——记晚清诗人冯地造
■刘顺平 文/摄
冯地造,字勿翁,乐清凰岙人,民国缙云县长,著有《勿翁诗草》《劳草吟》。
地造凰山布衣,久试不获一衿。光复后,友人力荐之上官,得任缙云县长。平生好为诗,既得其先君简卿先生之传授,遂娴吟咏,而词句戛戛独造,绝与半耕轩不类。《其示文果上人》云:“文果不见我,我不见文果。无我无文果,天地无袒裸。”其奇句多类此。(选自高谊《薏园诗话》)
(一)
冯地造(1859-1922)字豹、一字勿翁、笛樵、隐南,晚年号勿翁老人、玉甑山人,乐清白石凰岙村人。其父冯薖是晚清乐清著名田园诗人,著有诗集《半耕轩吟草》。冯地造幼时承父教泽,好古能文,且博闻强记,性刚毅,慕陈胜吴广之为人,常于垅上与乡农作燕雀喻。传其七岁能背诵《千家诗》,十三岁就写有一诗:
山村即景
一花一柳一鱼池,一抹斜阳一鸟飞。
一水一山一寺院,一林黄叶一僧归。
清同治八年(1869),冯地造弱冠之龄便负笈于白石玉虹洞,就学于钱玉峰门下。他尝应童子试,制艺文:“水之所积也不厚,其负大舟也无力。”座师批语:“老气横秋。”他终觉科举文字,非经世济时之用,不求仕进,乃决绝焉。后求学于梅溪书院,师从瑞安著名启蒙学者和思想家、世称“东瓯三先生”之一的陈介石(名黻宸),颇得陈介石之器重与赞许。被时村人及学界前辈学者呼为“真神童焉”!

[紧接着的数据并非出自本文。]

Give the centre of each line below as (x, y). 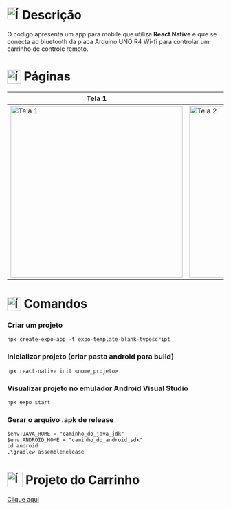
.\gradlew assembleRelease (46, 452)
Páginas (47, 77)
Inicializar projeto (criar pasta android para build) (90, 357)
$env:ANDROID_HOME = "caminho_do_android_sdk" (75, 440)
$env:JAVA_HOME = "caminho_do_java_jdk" (66, 434)
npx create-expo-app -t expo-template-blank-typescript (89, 340)
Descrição (52, 15)
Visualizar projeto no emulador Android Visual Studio (98, 388)

清朝科举制度废除后,是时清末,其慨外患日深,忧心如焚,赋有二诗:
书所感
世途森森多荆棘,英雄斗斗破翳魔。
日光炯照三千界,彼小丈夫一剑磨。
此诗从“世途荆棘”到“丈夫磨剑”的寓意,可见书生意气,挥斥方遒,豪壮襟怀,扑面而来。
排 闷
群经腐毒灌脑髓,历史昏污大略同。
傥得人登华顶唤,风云四散地天空。
诗人以“风云四散地天空”欲唤起民众,推翻满清之愿望跃然纸上。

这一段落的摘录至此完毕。